November 17, 2013 – 26th Sunday after Pentecost
Two weeks ago the Muhammad Ali Institute for Peace and Justice at the University of Louisville hosted a conversation around racial equality and economic development. It’s part of the Compassionate Louisville movement. The Ali Institute is holding up the torch that illuminates compassion as much more significant than individual people simply being kind to each other. Compassion requires us to change our perspectives and our systems so that everyone has access to all the benefits of our community.
We divided into groups, one group to talk about economic development and one to talk about racial equality. Not just the theory of it, but what can we actually do in Louisville? I joined the group talking about racial equality.
One person said when we’re thinking about change we need pictures–images–a vision of what it is we want to move toward. What the change will look like. Then we know where we’re headed.

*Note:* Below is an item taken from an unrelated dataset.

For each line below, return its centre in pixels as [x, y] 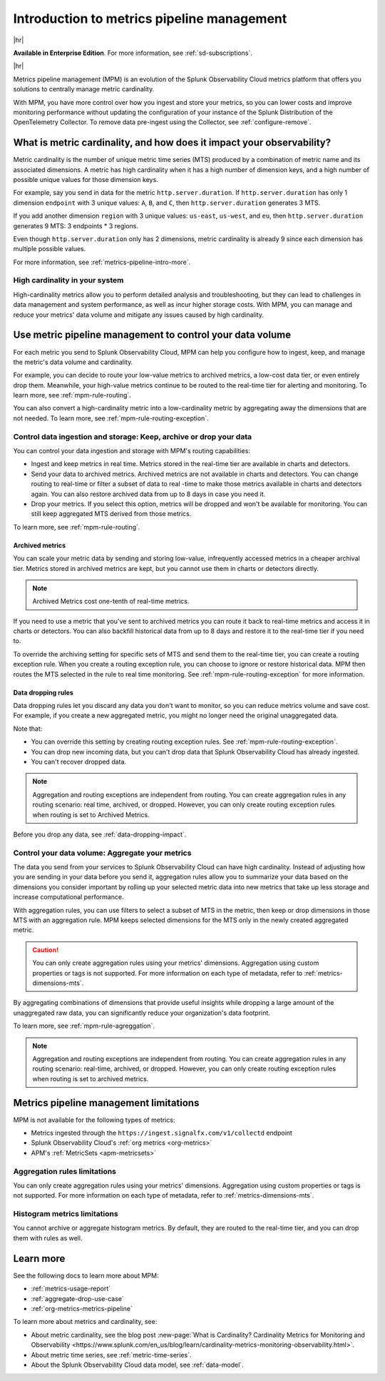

In our house, we sometimes have the TODAY show on in the morning. Sitting in that conversation about racial equality, I thought about how over the last several years I’ve noticed more people of color on the TODAY show in the capacity of experts. And I’ve also noticed more commercials on tv with people of color. And even commercials recently with interracial couples and biracial children.
Now I think I notice this because it’s different than it used to be. As a white person, it’s been easy for me not to think about whether there are people of color on tv showing up as experts or as a typical family. It’s easy not to notice because I always saw people who looked like me when I turned on the television. Now I see a picture of the world I want to live in: one where people of color are considered “experts” and “family” in the same way that I as a white person take that experience for granted.
I would never have said that people of color aren’t experts in their fields but when all I see are white people in those roles it begins to work on my subconscious and conscious vision of the world.
This is not to say tv is my only reality but it–and all advertising–is a powerful shaper of the way we see the world.
It’s similar to hearing about somebody’s doctor. If I told you a story about going to see my doctor, what does my doctor look like in your head from the outset of the story?
Even though most of my doctors are women I know that when I hear somebody talk about their doctor I often unconsciously default to imagining a man in that role. Even though my conscious brain and my lived experience says that lots of doctors are women, we still need pictures of a world where women and people of color, right alongside men, are experts and professionals. We need that vision of the way we want the world to be in order for us to change the world to become what we see in the vision.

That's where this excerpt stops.